According to veteran project manager Ed Esposito, it
boils down to the difference between traditional project
management, which focuses on administrative tasks,
and proactive project management, which is about
mitigating risk.
"With traditional project management, you make a
formal project plan and then have a lot of meetings to
report status. Proactive project management always
looks out to future milestones, identifies the risks and
puts together a contingency plan," says Esposito,
director of IT services for health insurance firm Blue
Cross/Blue Shield of Massachusetts in Boston.
Esposito should know. His group has just finished a
complex network upgrade on time and on budget. With
the help of outsourcer Inacom of Omaha, Neb., the
20-person team upgraded a Fast Ethernet LAN to a
mixture of Gigabit Ethernet and SONET and replaced
the Hewlett-Packard OpenMail system with Microsoft
Exchange. What's more, the company rolled out 3,500
new PCs as part of a standardization effort. With the
LAN upgrade complete, the company is ready for the
next step of NextGenBlue, a massive enterprisewide
network overhaul to support emerging business
applications.
The basics of good project management are well
known: Get buy-in from management and users,
communicate project goals, set a critical path, manage
deviations from that path, and above all, pray. But
seasoned project pros also have a number of tricks up
their sleeves to help keep their plans on track. Here are
some of the best project management tips from the
trenches:
Get help when you need it. Like Blue Cross/Blue
Shield, many companies attempt to mitigate risk by
calling in an outsourcer to perform the upgrade while
maintaining control of the overall project, says Steve
Furman, vice president at Robbins-Gioia, a project
management consulting firm in Alexandria, Va.

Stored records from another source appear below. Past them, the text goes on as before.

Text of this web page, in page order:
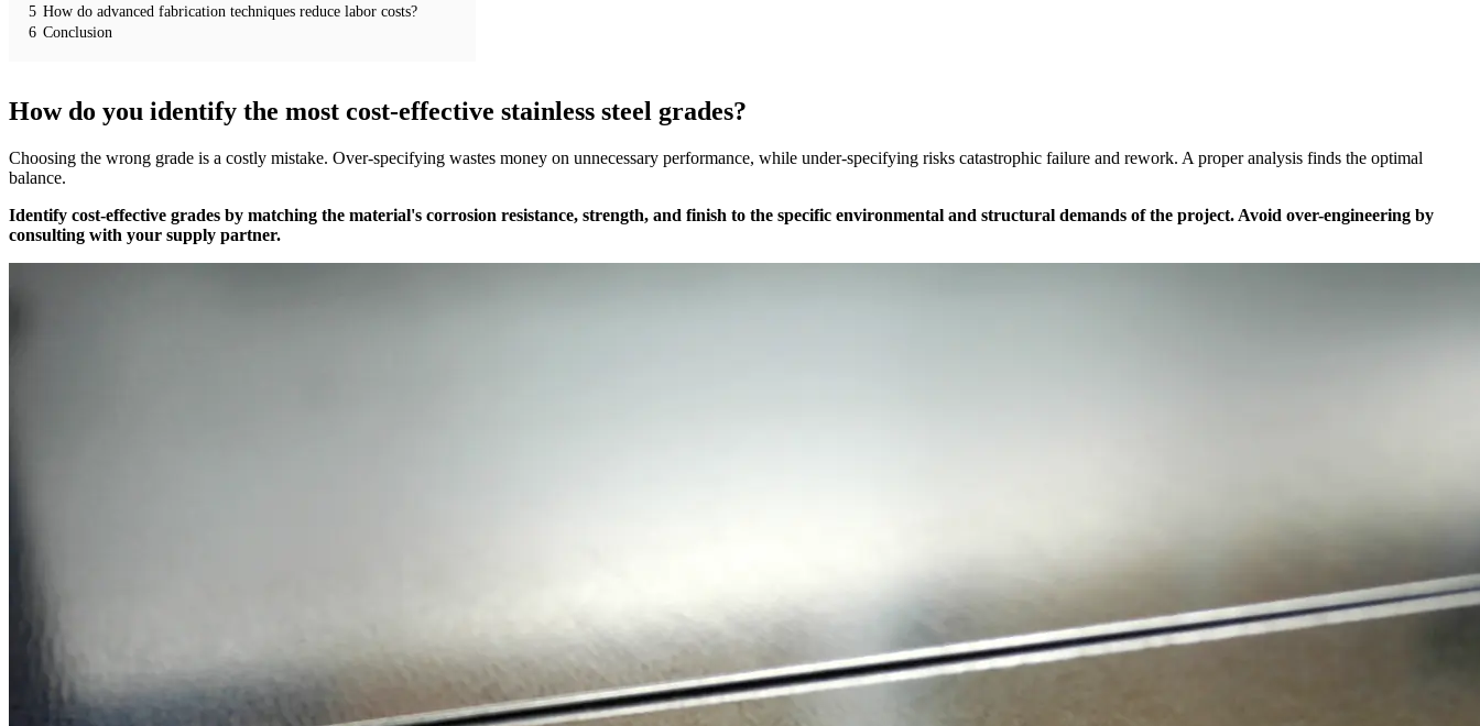
5 How do advanced fabrication techniques reduce labor costs?
6 Conclusion
How do you identify the most cost-effective stainless steel grades?
Choosing the wrong grade is a costly mistake. Over-specifying wastes money on unnecessary performance, while under-specifying risks catastrophic failure and rework. A proper analysis finds the optimal
balance.
Identify cost-effective grades by matching the material's corrosion resistance, strength, and finish to the specific environmental and structural demands of the project. Avoid over-engineering by
consulting with your supply partner.

Train project management neophytes. They need
to learn how to set milestones, approach problems
analytically and create contingency plans before they
can take the reins for the first time, Furman says.
Pick the most user-friendly tool you can find.
Many project management packages are extremely
robust and are designed to handle multiyear software
development projects. If you're in charge of a simple
network upgrade, you won't need - or want - that
degree of power.
At Blue Cross/Blue Shield, Linda Murawski used
Microsoft Project 98 to keep on track. Although it's not
yet Web-based, the tool is totally intuitive for Windows
users, says Murawski,who is director of IT operations
for the insurance company. And Project 98's
dependency-management capability was critical for
risk management. For example, the team was
contractually obligated to finish upgrading its pharmacy
management software prior to beginning the rest of the
project. If the pharmacy rollout had not gone as
planned, it would have affected the rest of the project.
Don't make people jump around. In recent years, it
has become popular to have team members work on
whatever task was the highest priority at the time,
changing tasks many times throughout the course of
the project. This is the wrong way to go, Furman says.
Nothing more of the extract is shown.